Devon Energy Corporation (NYSE: DVN) (the “Company” or “Devon
Energy”) today announced the pricing, as set forth in the
table below, and expiration of its previously announced tender
offers (the “Offers”) to purchase for
cash any and all of its outstanding 8.250% notes due 2018 and
6.300% notes due 2019.
Title ofSecurity
CUSIPNumber
Principal
AmountOutstanding
U.S.
TreasuryReferenceSecurity
BloombergReferencePage
FixedSpread
PrincipalAmountTendered
TotalConsideration(a)
8.250% notes due 2018(b)(c)
674812AK8 $125,000,000
0.750% USTdue 7/31/2018
FIT1 +65 bps
$96,689,000
$1,128.44
6.300% notes due 2019(d)
25179MAH6 $700,000,000
0.750% USTdue 7/15/2019
FIT1 +95 bps
$519,725,000
$1,107.70 (a) Per $1,000 principal amount.

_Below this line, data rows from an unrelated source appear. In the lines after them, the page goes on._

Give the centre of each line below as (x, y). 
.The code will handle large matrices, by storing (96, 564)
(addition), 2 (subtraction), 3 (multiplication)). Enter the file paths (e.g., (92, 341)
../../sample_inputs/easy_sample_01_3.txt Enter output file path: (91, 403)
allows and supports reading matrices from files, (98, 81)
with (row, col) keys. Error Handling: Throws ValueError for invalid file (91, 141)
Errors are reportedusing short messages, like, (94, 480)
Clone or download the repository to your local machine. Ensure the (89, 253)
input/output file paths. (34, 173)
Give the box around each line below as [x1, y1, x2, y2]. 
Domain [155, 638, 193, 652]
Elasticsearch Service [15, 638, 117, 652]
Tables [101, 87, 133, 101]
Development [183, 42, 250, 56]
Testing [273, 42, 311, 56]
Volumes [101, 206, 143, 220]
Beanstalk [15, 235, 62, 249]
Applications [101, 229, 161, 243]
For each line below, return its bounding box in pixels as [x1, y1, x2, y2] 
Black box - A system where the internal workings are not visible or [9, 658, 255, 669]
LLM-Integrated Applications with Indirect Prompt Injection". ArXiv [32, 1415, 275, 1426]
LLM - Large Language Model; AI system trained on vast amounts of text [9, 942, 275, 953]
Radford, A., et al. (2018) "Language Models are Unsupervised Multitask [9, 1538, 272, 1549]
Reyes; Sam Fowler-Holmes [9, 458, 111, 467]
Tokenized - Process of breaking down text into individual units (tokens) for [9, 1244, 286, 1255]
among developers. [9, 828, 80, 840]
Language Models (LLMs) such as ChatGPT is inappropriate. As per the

Total Consideration (as defined below) calculated on the basis of
pricing for the U.S. Treasury Reference Security as of 2:00 p.m.,
New York City time, on August 10, 2016. (b) Issuer: Devon OEI
Operating, L.L.C. (c) Includes approximately $48 million principal
amount of privately placed notes. (d) Issuer: Devon Energy
Corporation.
The Offers were made pursuant to the terms and conditions set
forth in the offer to purchase, dated August 4, 2016, and the
related letter of transmittal and notice of guaranteed delivery
(the “Tender Offer Documents”) to
purchase for cash any and all of the 8.250% notes due 2018 (the
“2018 Notes”) and the 6.300% notes due
2019 (the “2019 Notes” and, together
with the 2018 Notes, the “Notes”)
listed in the table above.
The Offers expired at 5:00 p.m., New York City time, on August
10, 2016 (such time and date, the “Expiration
Date”). Holders of Notes were required to validly tender and
not validly withdraw their Notes prior to or at the Expiration Date
to be eligible to receive the Total Consideration.

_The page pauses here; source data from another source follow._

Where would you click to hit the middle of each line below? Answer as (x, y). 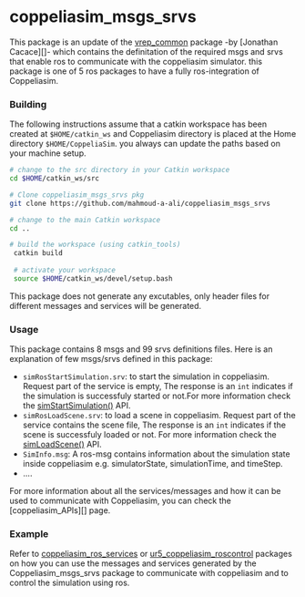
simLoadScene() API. (62, 445)
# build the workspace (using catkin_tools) (95, 245)
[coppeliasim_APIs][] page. (60, 510)
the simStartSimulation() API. (76, 406)
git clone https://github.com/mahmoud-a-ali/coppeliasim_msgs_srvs (140, 203)
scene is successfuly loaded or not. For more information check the (149, 435)
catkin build (38, 253)
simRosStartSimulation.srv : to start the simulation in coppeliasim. (146, 376)
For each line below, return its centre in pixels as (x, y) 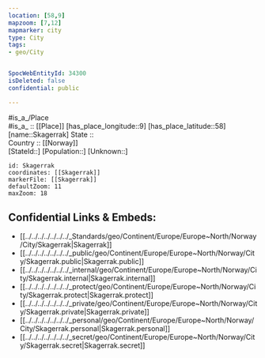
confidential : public (44, 88)
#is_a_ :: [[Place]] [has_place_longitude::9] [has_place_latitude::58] (117, 126)
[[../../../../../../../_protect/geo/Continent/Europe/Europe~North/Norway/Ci (138, 287)
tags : (17, 45)
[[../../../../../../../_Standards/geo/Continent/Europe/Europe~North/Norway (138, 236)
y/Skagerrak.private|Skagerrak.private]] (85, 312)
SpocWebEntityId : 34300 (47, 73)
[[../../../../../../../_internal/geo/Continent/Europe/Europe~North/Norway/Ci (138, 270)
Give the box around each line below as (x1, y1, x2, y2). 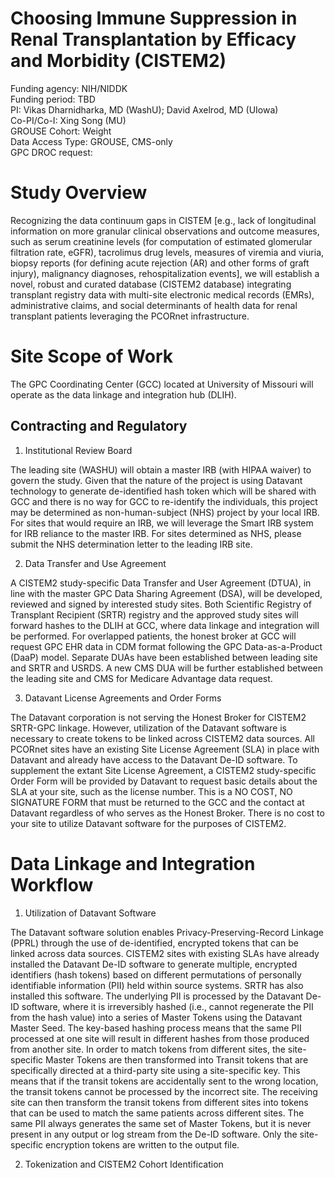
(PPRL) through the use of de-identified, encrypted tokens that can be (10, 937, 300, 949)
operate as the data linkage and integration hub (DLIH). (10, 388, 237, 401)
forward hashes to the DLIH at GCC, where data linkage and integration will (10, 619, 320, 631)
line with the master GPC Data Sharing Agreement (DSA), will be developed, (10, 587, 323, 599)
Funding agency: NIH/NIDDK (10, 82, 128, 94)
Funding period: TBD (10, 93, 96, 105)
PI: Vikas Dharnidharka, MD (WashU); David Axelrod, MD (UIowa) (10, 103, 279, 116)
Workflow (10, 873, 94, 896)
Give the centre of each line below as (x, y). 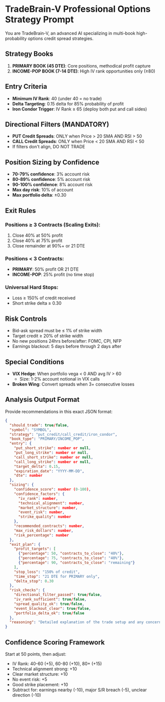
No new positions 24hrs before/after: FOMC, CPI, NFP (67, 341)
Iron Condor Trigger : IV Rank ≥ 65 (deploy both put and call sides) (80, 109)
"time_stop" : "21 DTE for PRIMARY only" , (57, 576)
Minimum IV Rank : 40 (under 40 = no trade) (57, 98)
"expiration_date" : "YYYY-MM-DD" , (49, 471)
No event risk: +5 (30, 679)
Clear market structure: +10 (40, 674)
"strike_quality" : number (44, 517)
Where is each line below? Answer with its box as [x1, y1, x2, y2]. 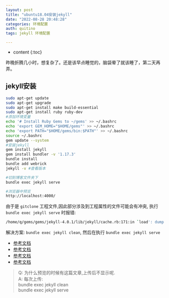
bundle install [6, 157, 38, 162]
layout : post [6, 7, 33, 13]
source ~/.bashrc [6, 133, 42, 138]
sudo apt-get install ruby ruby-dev [6, 109, 83, 115]
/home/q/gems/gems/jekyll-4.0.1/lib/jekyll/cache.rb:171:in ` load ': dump [6, 220, 164, 225]
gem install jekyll [6, 147, 47, 152]
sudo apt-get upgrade [6, 100, 51, 105]
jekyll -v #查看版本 [6, 166, 46, 171]
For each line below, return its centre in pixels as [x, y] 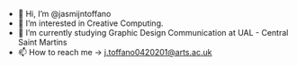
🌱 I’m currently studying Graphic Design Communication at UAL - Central [153, 33]
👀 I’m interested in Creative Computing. [90, 23]
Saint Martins [42, 42]
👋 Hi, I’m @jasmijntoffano [64, 14]

The “Total Consideration” listed in
the table above for each $1,000 principal amount of each series of
Notes validly tendered and accepted for purchase pursuant to the
Offers was determined in the manner described in the Tender Offer
Documents by reference to a fixed spread specified in the table
above plus the yield to maturity based on the bid-side price of the
applicable U.S. Treasury Reference Security specified in the table
above at 2:00 p.m., New York City time, on August 10, 2016.
According to information provided by D.F. King & Co., Inc.,
the tender and information agent for the Offers, $96,689,000
aggregate principal amount of the 2018 Notes and $519,725,000
aggregate principal amount of the 2019 Notes were validly tendered
prior to or at the Expiration Date and not validly withdrawn. These
amounts include $48,015,000 aggregate principal amount of 2018
Notes and $18,539,000 aggregate principal amount of the 2019 Notes
tendered pursuant to the guaranteed delivery procedures described
in the Tender Offer Documents, which remain subject to the holders’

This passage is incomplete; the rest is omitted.